The stablecoin investment thesis most funds are overlooking
The stablecoin market has already divided into two distinct segments. One side builds enterprise infrastructure for regulated Western institutions — treasury orchestration, compliance tools, and settlement rails. The other side provides dollar access to billions of people living within unstable monetary systems, where stablecoins aren’t a crypto novelty but a financial lifeline. One side commands the lion’s share of venture capital. The other already commands the lion’s share of demand.
The on/off-ramp layer — where 57% of companies are locally founded in emerging markets — along with regional remittance networks and local-currency issuers spanning MENA, Latin America, and Southeast Asia, remains underfunded relative to the demand sitting beneath it. Companies like Kulipa, which is building stablecoin payment infrastructure for African markets, and Mural Pay, focused on cross-border B2B payments across Latin America, represent the category that looks small by Western VC standards until the corridor they serve becomes impossible to ignore.

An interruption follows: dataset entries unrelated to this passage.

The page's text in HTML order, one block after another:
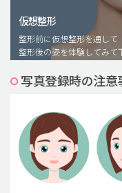
脂肪注入(アンチエイジング)
豊胸手術・バストアップ
プチ整形
メンズ整形
idリアルストーリー
idニュース
仮想整形
整形前に仮想整形を通して
整形後の姿を体験してみて
写真登録時の注意
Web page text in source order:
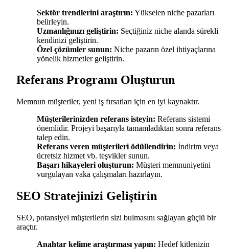
Sektör trendlerini araştırın: Yükselen niche pazarları
belirleyin.
Uzmanlığınızı geliştirin: Seçtiğiniz niche alanda sürekli
kendinizi geliştirin.
Özel çözümler sunun: Niche pazarın özel ihtiyaçlarına
yönelik hizmetler geliştirin.
Referans Programı Oluşturun
Memnun müşteriler, yeni iş fırsatları için en iyi kaynaktır.
Müşterilerinizden referans isteyin: Referans sistemi
önemlidir. Projeyi başarıyla tamamladıktan sonra referans
talep edin.
Referans veren müşterileri ödüllendirin: İndirim veya
ücretsiz hizmet vb. teşvikler sunun.
Başarı hikayeleri oluşturun: Müşteri memnuniyetini
vurgulayan vaka çalışmaları hazırlayın.
SEO Stratejinizi Geliştirin
SEO, potansiyel müşterilerin sizi bulmasını sağlayan güçlü bir
araçtır.
Anahtar kelime araştırması yapın: Hedef kitlenizin
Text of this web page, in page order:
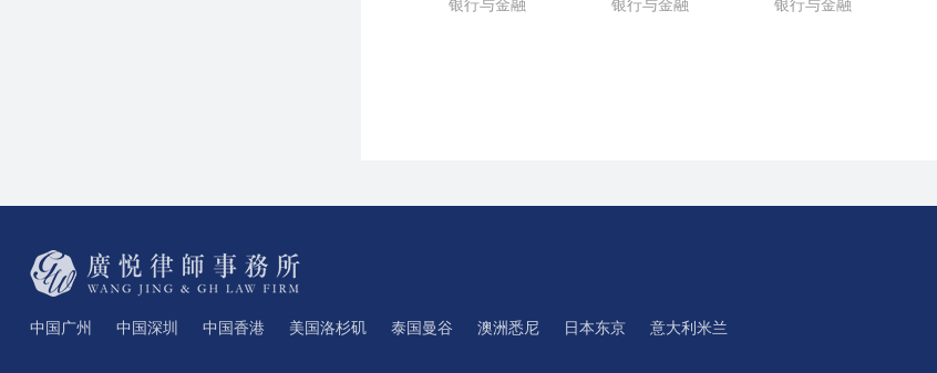
银行与金融
银行与金融
银行与金融
中国广州 中国深圳 中国香港 美国洛杉矶 泰国曼谷 澳洲悉尼 日本东京 意大利米兰
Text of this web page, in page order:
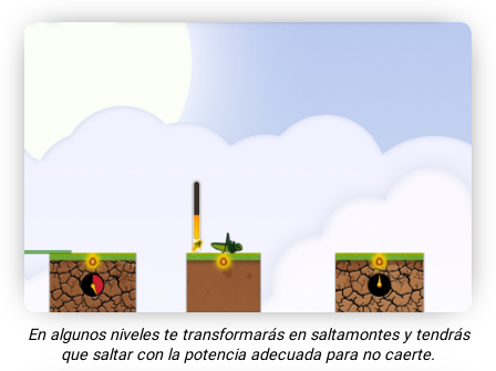
En algunos niveles te transformarás en saltamontes y tendrás
que saltar con la potencia adecuada para no caerte.
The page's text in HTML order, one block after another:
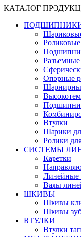
КАТАЛОГ
Опорные
Втулки
Шарики
Ролики
СИСТЕМЫ
Каретки
Линейные
Валы
ШКИВЫ
Шкивы
Шкивы
ВТУЛКИ
Втулки
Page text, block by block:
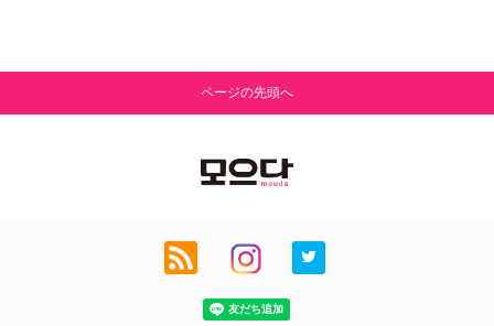
ページの先頭へ
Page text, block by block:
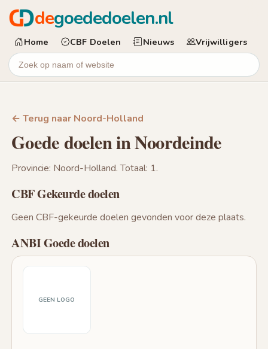
degoededoelen.nl
Home CBF Doelen Nieuws Vrijwilligers
← Terug naar Noord-Holland
Goede doelen in Noordeinde
Provincie: Noord-Holland. Totaal: 1.
CBF Gekeurde doelen
Geen CBF-gekeurde doelen gevonden voor deze plaats.
ANBI Goede doelen
GEEN LOGO
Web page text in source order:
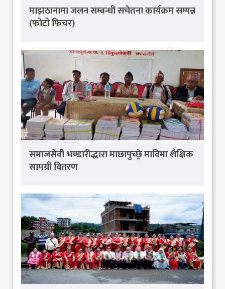
माझठानामा जलन सम्बन्धी सचेतना कार्यक्रम सम्पन्न
(फोटो फिचर)
समाजसेवी भण्डारीद्धारा माछापुच्छ्रे माविमा शैक्षिक
सामग्री वितरण
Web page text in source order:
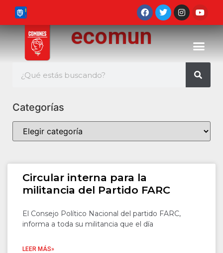
ecomun
Categorías
Circular interna para la
militancia del Partido FARC
El Consejo Político Nacional del partido FARC,
informa a toda su militancia que el día
LEER MÁS»
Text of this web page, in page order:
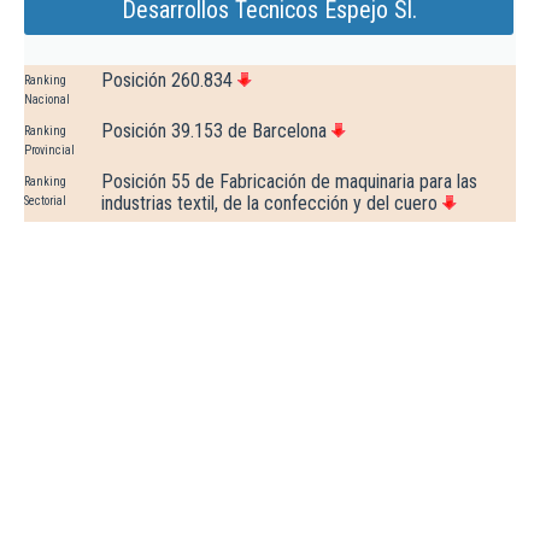
Desarrollos Tecnicos Espejo Sl.
Ranking
Nacional
Posición 260.834
Ranking
Provincial
Posición 39.153 de Barcelona
Ranking
Sectorial
Posición 55 de Fabricación de maquinaria para las
industrias textil, de la confección y del cuero
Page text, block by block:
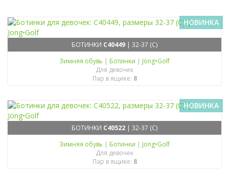
НОВИНКА
БОТИНКИ C40449 | 32-37 (C)
Зимняя обувь | Ботинки | Jong•Golf
Для девочек
Пар в ящике: 8
НОВИНКА
БОТИНКИ C40522 | 32-37 (C)
Зимняя обувь | Ботинки | Jong•Golf
Для девочек
Пар в ящике: 8
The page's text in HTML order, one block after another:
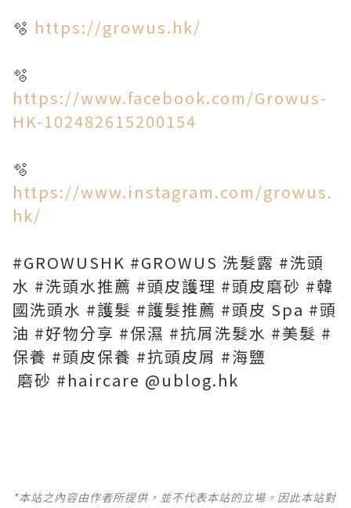
🫧 https://growus.hk/
🫧
https://www.facebook.com/Growus-
HK-102482615200154
🫧
https://www.instagram.com/growus.
hk/
#GROWUSHK #GROWUS 洗髮露 #洗頭
水 #洗頭水推薦 #頭皮護理 #頭皮磨砂 #韓
國洗頭水 #護髮 #護髮推薦 #頭皮 Spa #頭
油 #好物分享 #保濕 #抗屑洗髮水 #美髮 #
保養 #頭皮保養 #抗頭皮屑 #海鹽
磨砂 #haircare @ublog.hk
*本站之內容由作者所提供，並不代表本站的立場。因此本站對
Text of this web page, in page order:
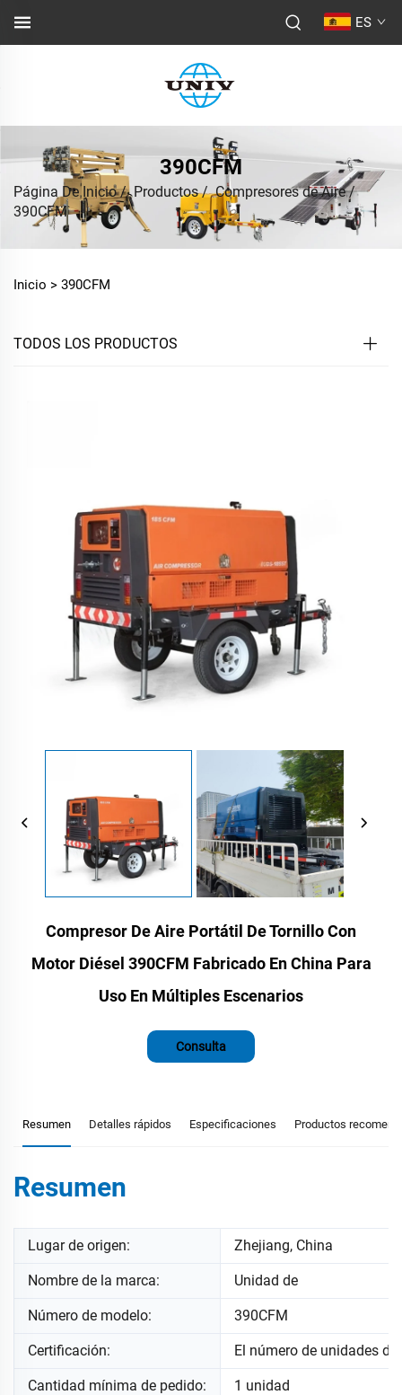
ES
390CFM
Página De Inicio/Productos/Compresores de Aire/
390CFM
Inicio > 390CFM
TODOS LOS PRODUCTOS
Compresor De Aire Portátil De Tornillo Con
Motor Diésel 390CFM Fabricado En China Para
Uso En Múltiples Escenarios
Consulta
Resumen Detalles rápidos Especificaciones Productos
Resumen
Lugar de origen: Zhejiang, China
Nombre de la marca: Unidad de
Número de modelo: 390CFM
Certificación: El número de unidades
Cantidad mínima de pedido: 1 unidad
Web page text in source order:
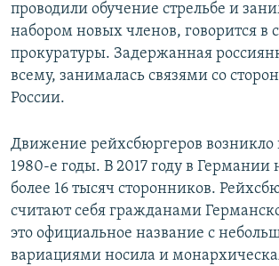
проводили обучение стрельбе и
набором новых членов, говорится в
прокуратуры. Задержанная
всему, занималась связями со
России.
Движение рейхсбюргеров возникло
1980-е годы. В 2017 году в Германии
более 16 тысяч сторонников.
считают себя гражданами
это официальное название с
вариациями носила и
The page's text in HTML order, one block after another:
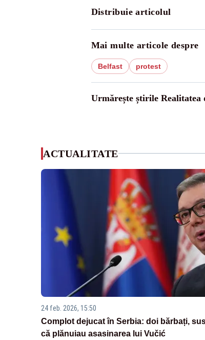
Distribuie articolul
Mai multe articole despre
Belfast protest
Urmărește știrile Realitatea
ACTUALITATE
24 feb. 2026, 15:50
Complot dejucat în Serbia: doi bărbați,
că plănuiau asasinarea lui Vučić
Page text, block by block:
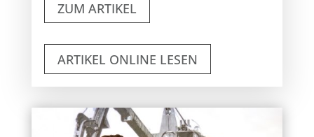
ZUM ARTIKEL
ARTIKEL ONLINE LESEN
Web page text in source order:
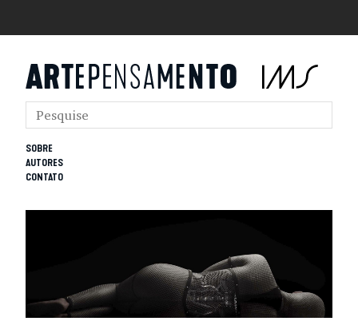
SOBRE
AUTORES
CONTATO
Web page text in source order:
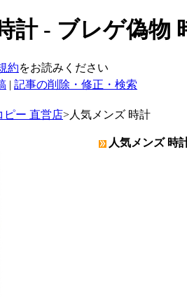
計 - ブレゲ偽物
約をお読みください
| 記事の削除・修正・検索
ピー 直営店>人気メンズ 時計
人気メンズ 時
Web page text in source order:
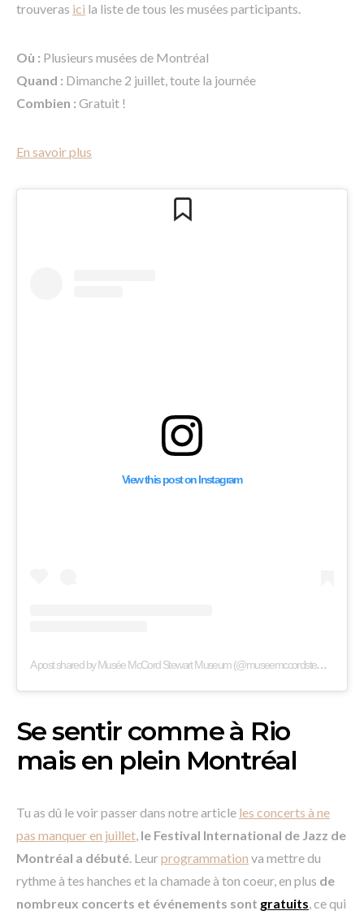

The next generation of stablecoin companies will be founded by entrepreneurs in Lagos, São Paulo, and Manila. The funds that are building those relationships today will earn the strongest returns in stablecoins over the next decade. Those that wait until these companies show up on Crunchbase will pay the same premium that investors have paid in every emerging-market cycle before this one.
The map is already drawn, and the volume is already there. The only thing missing is where venture capital is looking.
Disclosure
The views and opinions expressed by the author are for informational purposes only and do not constitute financial, investment, or other advice.